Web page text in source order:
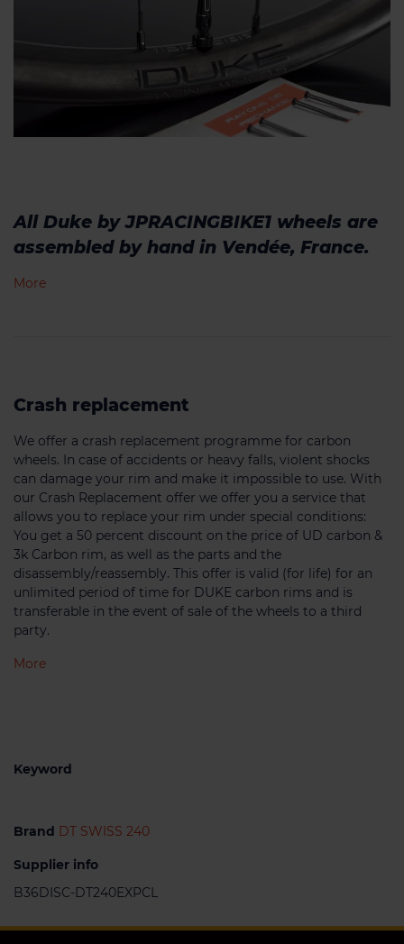
All Duke by JPRACINGBIKE1 wheels are
assembled by hand in Vendée, France.
More
Crash replacement
We offer a crash replacement programme for carbon
wheels. In case of accidents or heavy falls, violent shocks
can damage your rim and make it impossible to use. With
our Crash Replacement offer we offer you a service that
allows you to replace your rim under special conditions:
You get a 50 percent discount on the price of UD carbon &
3k Carbon rim, as well as the parts and the
disassembly/reassembly. This offer is valid (for life) for an
unlimited period of time for DUKE carbon rims and is
transferable in the event of sale of the wheels to a third
party.
More
Keyword
Brand DT SWISS 240
Supplier info
B36DISC-DT240EXPCL
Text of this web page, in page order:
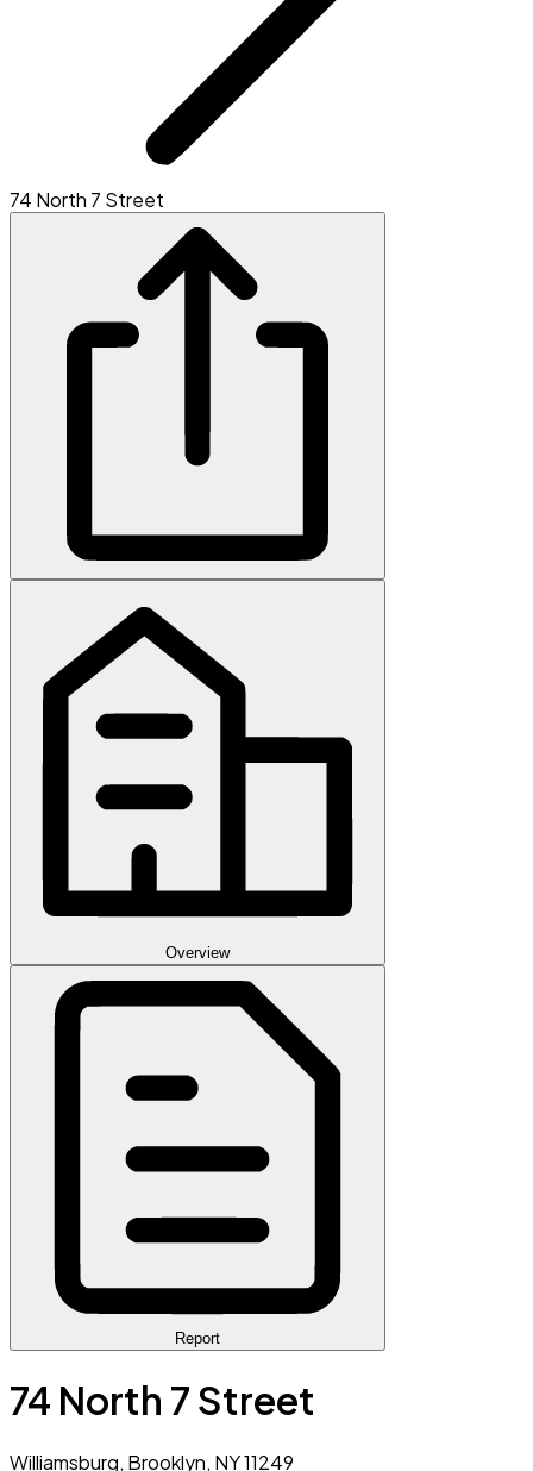
74 North 7 Street
Overview
Report
74 North 7 Street
Williamsburg, Brooklyn, NY 11249
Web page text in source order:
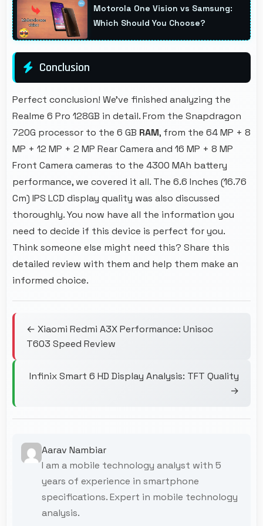
app safety always.Motorola One Vision vs Samsung:
Which Should You Choose?
Conclusion
Perfect conclusion! We've finished analyzing the
Realme 6 Pro 128GB in detail. From the Snapdragon
720G processor to the 6 GB RAM, from the 64 MP + 8
MP + 12 MP + 2 MP Rear Camera and 16 MP + 8 MP
Front Camera cameras to the 4300 MAh battery
performance, we covered it all. The 6.6 Inches (16.76
Cm) IPS LCD display quality was also discussed
thoroughly. You now have all the information you
need to decide if this device is perfect for you.
Think someone else might need this? Share this
detailed review with them and help them make an
informed choice.
← Xiaomi Redmi A3X Performance: Unisoc
T603 Speed Review
Infinix Smart 6 HD Display Analysis: TFT Quality
→
Aarav Nambiar
I am a mobile technology analyst with 5
years of experience in smartphone
specifications. Expert in mobile technology
analysis.
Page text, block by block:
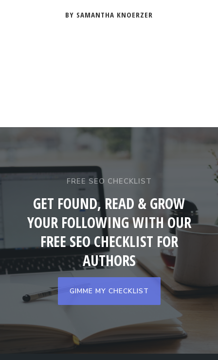
BY SAMANTHA KNOERZER
FREE SEO CHECKLIST
GET FOUND, READ & GROW
YOUR FOLLOWING WITH OUR
FREE SEO CHECKLIST FOR
AUTHORS
GIMME MY CHECKLIST
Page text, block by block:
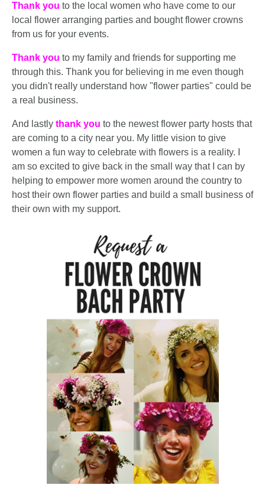
HOME
REQUEST
A
Thank you to the local women who have come to our
local flower arranging parties and bought flower crowns
from us for your events.
Thank you to my family and friends for supporting me
through this. Thank you for believing in me even though
you didn't really understand how "flower parties" could be
a real business.
And lastly thank you to the newest flower party hosts that
are coming to a city near you. My little vision to give
women a fun way to celebrate with flowers is a reality. I
am so excited to give back in the small way that I can by
helping to empower more women around the country to
host their own flower parties and build a small business of
their own with my support.
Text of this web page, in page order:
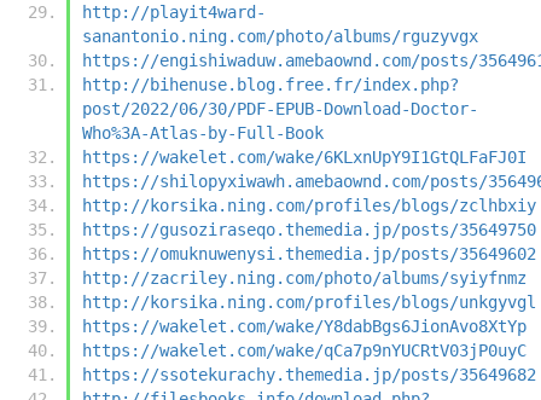
http://playit4ward-
sanantonio.ning.com/photo/albums/rguzyvgx
https://engishiwaduw.amebaownd.com/posts/
http://bihenuse.blog.free.fr/index.php?
post/2022/06/30/PDF-EPUB-Download-Doctor-
Who%3A-Atlas-by-Full-Book
https://wakelet.com/wake/6KLxnUpY9I1GtQLFaFJ0I
https://shilopyxiwawh.amebaownd.com/posts/
http://korsika.ning.com/profiles/blogs/zclhbxiy
https://gusoziraseqo.themedia.jp/posts/35649750
https://omuknuwenysi.themedia.jp/posts/35649602
http://zacriley.ning.com/photo/albums/syiyfnmz
http://korsika.ning.com/profiles/blogs/unkgyvgl
https://wakelet.com/wake/Y8dabBgs6JionAvo8XtYp
https://wakelet.com/wake/qCa7p9nYUCRtV03jP0uyC
https://ssotekurachy.themedia.jp/posts/35649682
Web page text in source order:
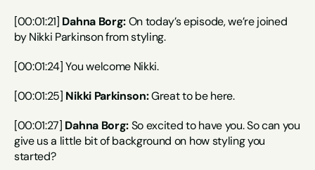
[00:01:21] Dahna Borg: On today’s episode, we’re joined
by Nikki Parkinson from styling.
[00:01:24] You welcome Nikki.
[00:01:25] Nikki Parkinson: Great to be here.
[00:01:27] Dahna Borg: So excited to have you. So can you
give us a little bit of background on how styling you
started?
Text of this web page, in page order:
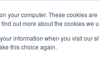
your computer. These cookies
out more about the cookies we
information when you visit our
this choice again.
About Services
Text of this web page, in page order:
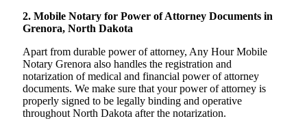
2. Mobile Notary for Power of Attorney Documents in
Grenora, North Dakota
Apart from durable power of attorney, Any Hour Mobile
Notary Grenora also handles the registration and
notarization of medical and financial power of attorney
documents. We make sure that your power of attorney is
properly signed to be legally binding and operative
throughout North Dakota after the notarization.
□ □ □ □ □ □ □
Work item :: Scan the material above for the word "cookies", and copy every line in which it is found.

Written reply ::
your computer. These cookies
out more about the cookies we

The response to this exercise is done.